This study has been completed.
Sponsor:
ClinicalTrials.gov Identifier:
NCT00520299
First Posted: August 24, 2007
Last Update Posted: May 30, 2017
The safety and scientific validity of this study is the responsibility of the study sponsor and investigators. Listing a study does not mean it has been evaluated by the U.S. Federal Government. Read our disclaimer for details.
Collaborators:
Memorial Sloan Kettering Cancer Center
New York University School of Medicine
Information provided by (Responsible Party):
Ludwig Institute for Cancer Research
  Purpose
This was a phase 1/2, open-label, dose-escalation study of arginine deiminase linked via succinimidyl succinate to polyethylene glycol of 20,000 molecular weight (ADI-PEG 20) in subjects with advanced melanoma. ADI-PEG 20 was administered intramuscularly (IM) at escalating doses weekly for 9 weeks (cycle 1) or 8 weeks (subsequent cycles). The primary objectives were to the establish the safety, tolerability, and clinical efficacy of ADI-PEG 20. Secondary objectives included evaluation of the metabolic activity by [18F]-fluorodeoxyglucose positron emission tomography (FDG PET), pharmacodynamics, correlation of immunogenicity with clinical response, and correlation of argininosuccinate synthetase (ASS) tumor expression with clinical response.

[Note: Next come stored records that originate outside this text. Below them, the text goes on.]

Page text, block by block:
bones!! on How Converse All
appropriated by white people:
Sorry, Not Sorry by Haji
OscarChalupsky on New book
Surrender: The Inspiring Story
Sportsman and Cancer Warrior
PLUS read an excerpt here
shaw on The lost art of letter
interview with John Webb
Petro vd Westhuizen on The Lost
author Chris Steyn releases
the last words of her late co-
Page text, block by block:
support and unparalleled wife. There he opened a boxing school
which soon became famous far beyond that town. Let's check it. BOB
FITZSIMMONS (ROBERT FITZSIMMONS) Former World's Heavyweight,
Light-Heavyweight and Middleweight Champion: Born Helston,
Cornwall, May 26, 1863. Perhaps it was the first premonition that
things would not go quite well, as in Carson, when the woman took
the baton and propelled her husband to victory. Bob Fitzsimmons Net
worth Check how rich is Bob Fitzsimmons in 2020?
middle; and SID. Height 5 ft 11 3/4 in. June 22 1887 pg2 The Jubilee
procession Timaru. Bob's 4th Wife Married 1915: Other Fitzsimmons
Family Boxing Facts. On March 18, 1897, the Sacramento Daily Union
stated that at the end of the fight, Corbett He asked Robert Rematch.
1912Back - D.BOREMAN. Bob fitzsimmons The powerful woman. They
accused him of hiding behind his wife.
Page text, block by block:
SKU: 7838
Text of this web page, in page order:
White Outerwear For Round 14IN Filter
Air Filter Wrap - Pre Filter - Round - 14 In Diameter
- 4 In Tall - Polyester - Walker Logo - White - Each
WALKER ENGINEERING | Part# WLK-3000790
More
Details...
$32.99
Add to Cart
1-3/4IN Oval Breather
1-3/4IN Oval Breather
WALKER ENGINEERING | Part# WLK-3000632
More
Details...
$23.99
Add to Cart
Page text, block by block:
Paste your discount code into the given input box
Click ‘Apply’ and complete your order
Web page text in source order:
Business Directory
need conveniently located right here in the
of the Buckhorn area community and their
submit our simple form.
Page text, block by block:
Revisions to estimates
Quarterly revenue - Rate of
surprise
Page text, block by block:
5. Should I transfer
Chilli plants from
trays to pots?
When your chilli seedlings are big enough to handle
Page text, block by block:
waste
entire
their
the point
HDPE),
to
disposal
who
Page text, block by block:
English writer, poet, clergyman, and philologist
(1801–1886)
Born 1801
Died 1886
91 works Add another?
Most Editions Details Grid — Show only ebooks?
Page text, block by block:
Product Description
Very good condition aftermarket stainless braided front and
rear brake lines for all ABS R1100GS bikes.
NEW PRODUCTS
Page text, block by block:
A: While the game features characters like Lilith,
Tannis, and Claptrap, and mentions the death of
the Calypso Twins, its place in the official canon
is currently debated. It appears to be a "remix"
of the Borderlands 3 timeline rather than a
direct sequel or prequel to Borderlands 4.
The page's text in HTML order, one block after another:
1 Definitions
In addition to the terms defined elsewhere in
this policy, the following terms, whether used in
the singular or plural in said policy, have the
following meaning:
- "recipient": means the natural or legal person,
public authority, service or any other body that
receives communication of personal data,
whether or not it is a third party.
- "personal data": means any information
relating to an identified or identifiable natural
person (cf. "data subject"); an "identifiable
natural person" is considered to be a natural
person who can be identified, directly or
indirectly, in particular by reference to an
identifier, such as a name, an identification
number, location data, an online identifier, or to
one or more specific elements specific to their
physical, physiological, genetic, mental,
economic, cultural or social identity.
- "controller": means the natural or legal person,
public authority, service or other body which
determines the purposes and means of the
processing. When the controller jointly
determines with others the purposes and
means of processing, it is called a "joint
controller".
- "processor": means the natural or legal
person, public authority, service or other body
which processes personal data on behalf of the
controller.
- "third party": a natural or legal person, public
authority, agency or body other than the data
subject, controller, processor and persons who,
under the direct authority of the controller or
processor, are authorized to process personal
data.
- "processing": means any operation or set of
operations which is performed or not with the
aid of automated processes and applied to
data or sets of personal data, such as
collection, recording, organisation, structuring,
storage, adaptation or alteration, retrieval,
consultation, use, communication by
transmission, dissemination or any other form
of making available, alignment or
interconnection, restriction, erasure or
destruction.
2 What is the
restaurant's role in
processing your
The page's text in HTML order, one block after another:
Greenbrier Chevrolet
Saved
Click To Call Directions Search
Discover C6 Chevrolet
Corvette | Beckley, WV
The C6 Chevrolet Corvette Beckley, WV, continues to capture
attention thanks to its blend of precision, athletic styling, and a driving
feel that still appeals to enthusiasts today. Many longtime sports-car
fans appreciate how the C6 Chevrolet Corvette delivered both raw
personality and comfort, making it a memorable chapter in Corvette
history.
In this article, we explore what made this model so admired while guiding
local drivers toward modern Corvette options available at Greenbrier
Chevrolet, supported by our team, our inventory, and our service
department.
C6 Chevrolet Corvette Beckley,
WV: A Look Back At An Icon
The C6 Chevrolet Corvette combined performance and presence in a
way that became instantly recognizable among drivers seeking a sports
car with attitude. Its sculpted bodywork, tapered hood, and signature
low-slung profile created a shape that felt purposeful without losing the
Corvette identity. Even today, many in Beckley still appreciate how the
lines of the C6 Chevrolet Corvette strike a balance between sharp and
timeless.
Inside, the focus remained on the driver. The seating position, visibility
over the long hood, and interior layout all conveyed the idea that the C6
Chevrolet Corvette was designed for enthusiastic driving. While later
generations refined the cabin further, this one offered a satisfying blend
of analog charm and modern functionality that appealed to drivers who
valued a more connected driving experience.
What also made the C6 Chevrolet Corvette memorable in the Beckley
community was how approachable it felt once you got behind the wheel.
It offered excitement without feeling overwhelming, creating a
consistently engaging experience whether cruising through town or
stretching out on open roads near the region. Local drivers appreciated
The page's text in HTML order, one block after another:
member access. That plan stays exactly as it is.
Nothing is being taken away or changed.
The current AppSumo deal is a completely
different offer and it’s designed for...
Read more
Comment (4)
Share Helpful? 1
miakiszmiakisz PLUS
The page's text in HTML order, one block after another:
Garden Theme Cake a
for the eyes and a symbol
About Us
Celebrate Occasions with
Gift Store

Condition Intervention Phase
Metastatic Melanoma Skin Cancer Neoplasm Drug: ADI PEG 20 Phase 1 Phase 2

Study Type: Interventional
Study Design: Allocation: Non-Randomized
Intervention Model: Single Group Assignment
Masking: None (Open Label)
Primary Purpose: Treatment
Official Title: Phase 1/2 Study of ADI-SS PEG 20,000mw in Patients With Advanced Melanoma

Resource links provided by NLM:


Further study details as provided by Ludwig Institute for Cancer Research:

Primary Outcome Measures:
  • Assessment of Safety and Tolerability of ADI-PEG 20 [ Time Frame: Every 1 to 2 weeks for up to 12 months ]
    Analysis of treatment-emergent adverse events (TEAEs) reported from clinical laboratory tests, physical examinations, and vital signs.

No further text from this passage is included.